Saturday 5 May 2012

A brief historical note on suicide

On 28 January 2004 Lord Hutton published his Report which amongst other things declared that Dr Kelly had committed suicide.  If, instead of the Inquiry, there had been a completed inquest then the coroner could only have arrived at a suicide conclusion if it could have been proved "beyond reasonable doubt"Hutton didn't say that suicide had been proved beyond reasonable doubt.

The literal definition of the word suicide is "self murder" and it might come as a shock to know that, less than a generation before Dr Kelly's death, prior to 1961 to be precise, suicide in this country was a crime.  In other words not only would a relative experience the turmoil of losing a family member but for evermore the person who committed suicide would be regarded as a criminal.  It must surely have been unique as a crime with the accused not being able to plea any mitigating circumstances.  Religion came into it as well: certainly at one time a suicide wasn't interred in consecrated ground, it wasn't unknown for the person's body to be buried on the parish boundary.

1961 saw the passing of the "Suicide Act" and in it we read:

Suicide to cease to be a crime
The rule of law whereby it is a crime for a person to commit suicide is hereby abrogated.
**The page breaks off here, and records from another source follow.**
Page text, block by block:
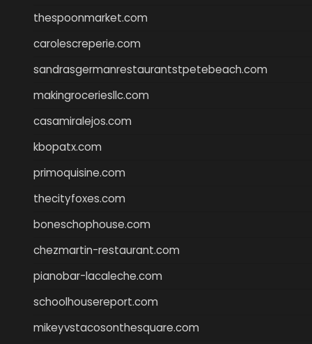
thespoonmarket.com
carolescreperie.com
sandrasgermanrestaurantstpetebeach.com
makingroceriesllc.com
casamiralejos.com
kbopatx.com
primoquisine.com
thecityfoxes.com
boneschophouse.com
chezmartin-restaurant.com
pianobar-lacaleche.com
schoolhousereport.com
mikeyvstacosonthesquare.com

It isn't too difficult to understand why the burden of proof for a verdict of suicide to be reached at a coroner's court was just the same as that for "unlawful killing", in other words what is described as a criminal level of proof.  Society's attitude to suicide, as evidenced by the change in the law in 1961, has changed but there is still a stigma attached to it.  If you were to sit on a coroner's jury then your consideration of a possible suicide verdict would have to be viewed in the same way as if you were a member of the jury in a criminal court where somebody was being charged with murder.

At an inquest it might be for instance that the possible explanations for the death, other than suicide or unlawful killing, could be eliminated.  Perhaps there is no, or insufficient. evidence to prove that the person was unlawfully killed.  That does not automatically mean then that the person committed suicide.  Suicide (including the intention to commit suicide) has to be proved "beyond reasonable doubt".  If that can't be done then the coroner has recourse to what might be termed a default conclusion: an open verdict.

From I think 2004 it was possible for a coroner to deliver a "narrative verdict", a narrative of the events surrounding the death without coming to a conclusion as to the reason for the death - unlawful killing or whatever.  Such a verdict has been used very recently in the case of Gareth Williams whose decaying body was found in a padlocked sports bag.  The coroner, Dr Fiona Wilcox, considered that on the balance of probabilities the death was illegal, but that is not "beyond reasonable doubt".  If she had concluded that Mr Williams died through misadventure then the police could say "case closed" but she didn't.

Back to David Kelly.  Suicide and the intent to commit suicide has never been proved beyond reasonable doubt.  An inquest is needed.